| |
Verhandelingen over de Slangen en Adders, die in het Landschap Drenthe gevonden worden, door Mr. J. van Lier. Met gecouleurde Plaaten. Te Amsterdam, by de Erven van F. Houttuin, en te Groningen, by L. Huysingh. In 't Fransch en Nederduitsch tegen over elkander geplaatst, in groot quarto 372 bladz.
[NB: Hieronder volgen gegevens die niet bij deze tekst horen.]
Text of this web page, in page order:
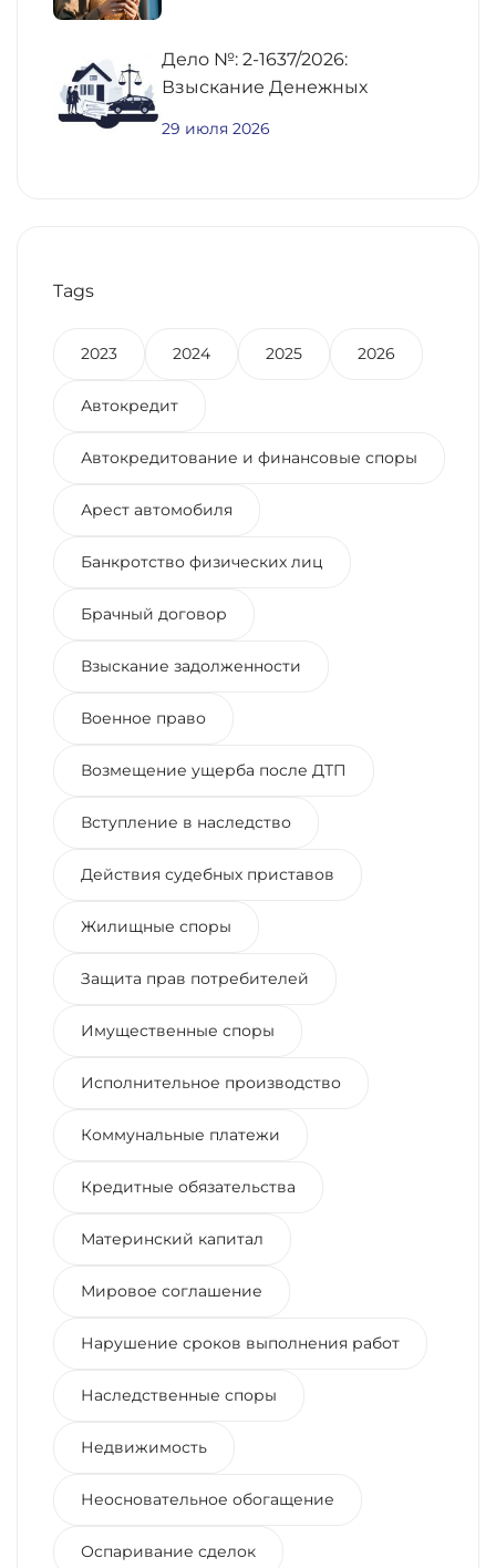
Дело №: 2-1637/2026:
Взыскание Денежных
29 июля 2026
Tags
2023 2024 2025 2026
Автокредит
Автокредитование и финансовые споры
Арест автомобиля
Банкротство физических лиц
Брачный договор
Взыскание задолженности
Военное право
Возмещение ущерба после ДТП
Вступление в наследство
Действия судебных приставов
Жилищные споры
Защита прав потребителей
Имущественные споры
Исполнительное производство
Коммунальные платежи
Кредитные обязательства
Материнский капитал
Мировое соглашение
Нарушение сроков выполнения работ
Наследственные споры
Недвижимость
Неосновательное обогащение
Оспаривание сделок

De Heer van Lier, die meermaals getoond heeft, dat hy zyne oefeningen byzonder den Vaderlande toewydt, vangt deeze Verhandeling zeer gepast aan, met eene aanpryzing van de beoefening der Natuurlyke Historie, by uitstek ten opzigte van 't geen in ons Vaderland opmerking vordert. By mangel van dit behoorelyk in agt te neemen, blyft men zomtyds, hoe kundig ook ten aanzien van vreemde Gewesten, onkundig van 't geen desaangaande in ons eigen Vaderland gevonden wordt. Zulks heeft,
| |
| |
gelyk zyn Ed. voorts doet zien, wel inzonderheid plaats omtrent de Slangen en Adders, die veelen Nederlanderen, zelfs in 't Landschap Drenthe, daar ze gansch niet zeldzaam voorkomen, naauwlyks meer dan by naame bekend zyn. Hier door is de Heer en Mr. van Lier te sterker genoopt, om dit onderwerp met alle naauwkeurigheid, (daar het Landschap, door hem bewoond, 'er hem eene geschikte gelegenheid toe aan de hand gaf,) na te gaan; en zyn Ed. heeft de goedheid van zyne daaromtrent gemaakte opmerkingen, in deeze Verhandeling, gemeen te maaken. Dezelve behelst eene juiste beschryving van de drie Slangensoorten, met derzelver afbeelding in drie gecoleurde Plaaten, zo als ze in 't Landschap Drenthe gevonden worden; en onze oplettende naspoorer deezer Dieren doet die beschryving vergezeld gaan, van eene reeks van oordeelkundige en leerzaame aanmerkingen over verscheiden byzonderheden, tot deeze en andere Slangensoorten betrekkelyk. Liefhebbers der Natuurlyke Historie zullen ongetwyfeld 's Mans aangewende moeite danklyk erkennen; en met genoegen nagaan, 't geen hy deswegens, zo in 't eene als in 't andere opzigt, bygebragt heeft. - Het hoofdzaaklyke van het verslag van den Heer en Mr. van Lier, (wy kunnen ons niet wel met de byzonderheden ophouden, zonder al te breedvoerig te worden,) komt hierop uit.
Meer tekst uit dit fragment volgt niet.